> [Task goal]: Copy each line of the data below, character for character.

> [Data]:
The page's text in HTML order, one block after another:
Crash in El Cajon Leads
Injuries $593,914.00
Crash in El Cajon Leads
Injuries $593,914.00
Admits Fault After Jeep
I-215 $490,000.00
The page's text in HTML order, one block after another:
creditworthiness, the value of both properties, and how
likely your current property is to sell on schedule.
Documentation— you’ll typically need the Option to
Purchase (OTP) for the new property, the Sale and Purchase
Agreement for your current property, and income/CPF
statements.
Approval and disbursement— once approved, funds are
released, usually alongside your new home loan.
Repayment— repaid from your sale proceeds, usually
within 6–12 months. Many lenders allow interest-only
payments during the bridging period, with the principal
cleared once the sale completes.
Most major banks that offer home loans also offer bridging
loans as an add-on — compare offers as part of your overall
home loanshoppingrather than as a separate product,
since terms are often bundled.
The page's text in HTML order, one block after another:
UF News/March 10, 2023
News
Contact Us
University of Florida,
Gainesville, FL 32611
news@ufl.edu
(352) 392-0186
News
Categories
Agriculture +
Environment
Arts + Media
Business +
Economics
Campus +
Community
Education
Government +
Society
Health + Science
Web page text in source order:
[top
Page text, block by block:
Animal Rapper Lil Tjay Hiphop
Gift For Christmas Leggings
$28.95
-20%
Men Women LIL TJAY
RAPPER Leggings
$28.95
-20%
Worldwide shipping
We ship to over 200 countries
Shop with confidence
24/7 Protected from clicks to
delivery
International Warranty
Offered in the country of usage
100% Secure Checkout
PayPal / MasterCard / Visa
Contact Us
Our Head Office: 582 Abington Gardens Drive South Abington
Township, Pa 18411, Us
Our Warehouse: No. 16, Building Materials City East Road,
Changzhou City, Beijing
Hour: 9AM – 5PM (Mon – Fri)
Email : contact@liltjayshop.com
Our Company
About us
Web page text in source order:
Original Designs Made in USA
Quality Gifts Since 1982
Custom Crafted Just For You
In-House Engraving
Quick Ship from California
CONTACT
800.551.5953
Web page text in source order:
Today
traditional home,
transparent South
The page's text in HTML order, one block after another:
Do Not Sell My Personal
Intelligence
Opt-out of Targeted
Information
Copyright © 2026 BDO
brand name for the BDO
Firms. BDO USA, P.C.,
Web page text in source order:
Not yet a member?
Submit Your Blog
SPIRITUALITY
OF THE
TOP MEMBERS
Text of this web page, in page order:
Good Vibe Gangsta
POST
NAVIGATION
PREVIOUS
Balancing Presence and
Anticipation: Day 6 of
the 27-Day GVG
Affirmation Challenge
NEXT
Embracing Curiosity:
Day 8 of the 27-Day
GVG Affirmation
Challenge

> [Output below]:
The page's text in HTML order, one block after another:
Crash in El Cajon Leads
Injuries $593,914.00
Crash in El Cajon Leads
Injuries $593,914.00
Admits Fault After Jeep
I-215 $490,000.00
The page's text in HTML order, one block after another:
creditworthiness, the value of both properties, and how
likely your current property is to sell on schedule.
Documentation— you’ll typically need the Option to
Purchase (OTP) for the new property, the Sale and Purchase
Agreement for your current property, and income/CPF
statements.
Approval and disbursement— once approved, funds are
released, usually alongside your new home loan.
Repayment— repaid from your sale proceeds, usually
within 6–12 months. Many lenders allow interest-only
payments during the bridging period, with the principal
cleared once the sale completes.
Most major banks that offer home loans also offer bridging
loans as an add-on — compare offers as part of your overall
home loanshoppingrather than as a separate product,
since terms are often bundled.
The page's text in HTML order, one block after another:
UF News/March 10, 2023
News
Contact Us
University of Florida,
Gainesville, FL 32611
news@ufl.edu
(352) 392-0186
News
Categories
Agriculture +
Environment
Arts + Media
Business +
Economics
Campus +
Community
Education
Government +
Society
Health + Science
Web page text in source order:
[top
Page text, block by block:
Animal Rapper Lil Tjay Hiphop
Gift For Christmas Leggings
$28.95
-20%
Men Women LIL TJAY
RAPPER Leggings
$28.95
-20%
Worldwide shipping
We ship to over 200 countries
Shop with confidence
24/7 Protected from clicks to
delivery
International Warranty
Offered in the country of usage
100% Secure Checkout
PayPal / MasterCard / Visa
Contact Us
Our Head Office: 582 Abington Gardens Drive South Abington
Township, Pa 18411, Us
Our Warehouse: No. 16, Building Materials City East Road,
Changzhou City, Beijing
Hour: 9AM – 5PM (Mon – Fri)
Email : contact@liltjayshop.com
Our Company
About us
Web page text in source order:
Original Designs Made in USA
Quality Gifts Since 1982
Custom Crafted Just For You
In-House Engraving
Quick Ship from California
CONTACT
800.551.5953
Web page text in source order:
Today
traditional home,
transparent South
The page's text in HTML order, one block after another:
Do Not Sell My Personal
Intelligence
Opt-out of Targeted
Information
Copyright © 2026 BDO
brand name for the BDO
Firms. BDO USA, P.C.,
Web page text in source order:
Not yet a member?
Submit Your Blog
SPIRITUALITY
OF THE
TOP MEMBERS
Text of this web page, in page order:
Good Vibe Gangsta
POST
NAVIGATION
PREVIOUS
Balancing Presence and
Anticipation: Day 6 of
the 27-Day GVG
Affirmation Challenge
NEXT
Embracing Curiosity:
Day 8 of the 27-Day
GVG Affirmation
Challenge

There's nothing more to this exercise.